Invece di spiegare come mai il petrolio, una delle merci fondamentali oggi per tutta l’economica mondiale perché produce l’energia per tenere accesi i motori delle fabbriche e fa  muovere tutti i mezzi di trasporto, passa da 115 dollari a 60 dollari al barile, cioè crolla della metà! la giornalista passa avanti come se niente fosse: innanzi tutto ridurre il prezzo di una merce della metà e continuare a venderla significa che il capitalista continua in ogni modo a trarne profitto e il precedente prezzo alto è il risultato di una vera e propria truffa possibile spesso solo grazie ad accordi di monopolio tra capitalisti; ma quando, anche grazie alla crisi, la concorrenza tra capitalisti si fa più dura (in questo caso c’è meno domanda di petrolio perché le fabbriche chiudono) allora si torna alla normale anarchia della produzione (ogni capitalista cerca di produrre quante più merci per conquistare “mercati” e cioè togliere spazio ad altri capitalisti).
I prezzi bassi comunque alla fine non aiutano più di tanto il salario degli operai, che nell’immediato può essere nominalmente più alto, dato che nel complesso, visti i licenziamenti in massa dovuti alla chiusura delle fabbriche e di molti settori dei servizi, l’ammontare dei salari degli operai scende!
“Il pericolo è che questo meccanismo virtuoso non scatti e che gli italiani preferiscano - per paura del futuro - mettere da parte i soldi risparmiati invece che usarli per fare shopping. E se la deflazione durasse troppo a lungo, questo meccanismo diventerebbe patologico: le famiglie tenderebbero infatti a non spendere, nella convinzione che in futuro i prezzi saranno ancora più bassi. Ecco perché la deflazione fa paura: perché se diventa uno “stile di vita” e cambia le aspettative dei consumatori, condanna a morte l'economia.”

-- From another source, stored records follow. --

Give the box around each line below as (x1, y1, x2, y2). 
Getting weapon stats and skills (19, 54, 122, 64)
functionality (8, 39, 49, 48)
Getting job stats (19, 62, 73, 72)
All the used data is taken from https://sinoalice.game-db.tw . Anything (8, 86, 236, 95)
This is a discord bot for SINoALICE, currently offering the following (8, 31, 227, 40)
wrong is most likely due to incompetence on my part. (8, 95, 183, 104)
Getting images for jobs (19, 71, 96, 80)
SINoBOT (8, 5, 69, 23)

Qui i borghesi mettono a dura prova la  propria intelligenza (e la pazienza altrui). Le parole usate sono “preferiscono”, “fiducia”, “volontà”… ma come si fa a dire che uno non spende perché non ha “fiducia” o perché ha “paura”?  e meno male che prima ci avevano ricordato che senza soldi non si può spendere!
“Il problema non è solo italiano: su 185 Paesi del mondo, ben 43 sono in deflazione e 88 hanno un'inflazione sotto l'1,5%. Per due motivi: da un lato perché il petrolio è basso per tutti, dall'altro perché la crisi ha frenato l'intera economia globale. È anche per questo che le banche centrali di mezzo mondo, per combattere contro questa piaga, hanno varato politiche ultraespansive: delle 36 maggiori banche centrali del mondo, calcola Morgan Stanley, ben 29 hanno una politica monetaria espansiva. La Bce è l'ultima ad attivare il «bazooka» anti-deflazione: da marzo inizierà infatti a stampare moneta. Così dopo decenni in cui il problema è stato quello dell'inflazione, oggi il mondo combatte contro il fantasma opposto. Ultimo strascico di una crisi globale senza precedenti.”

I capitalisti “da soli” non ce la fanno. Il loro sistema entra in crisi costantemente e si inceppa e allora arriva il soccorso dei loro agenti al governo che per superare le difficoltà “stampano moneta”!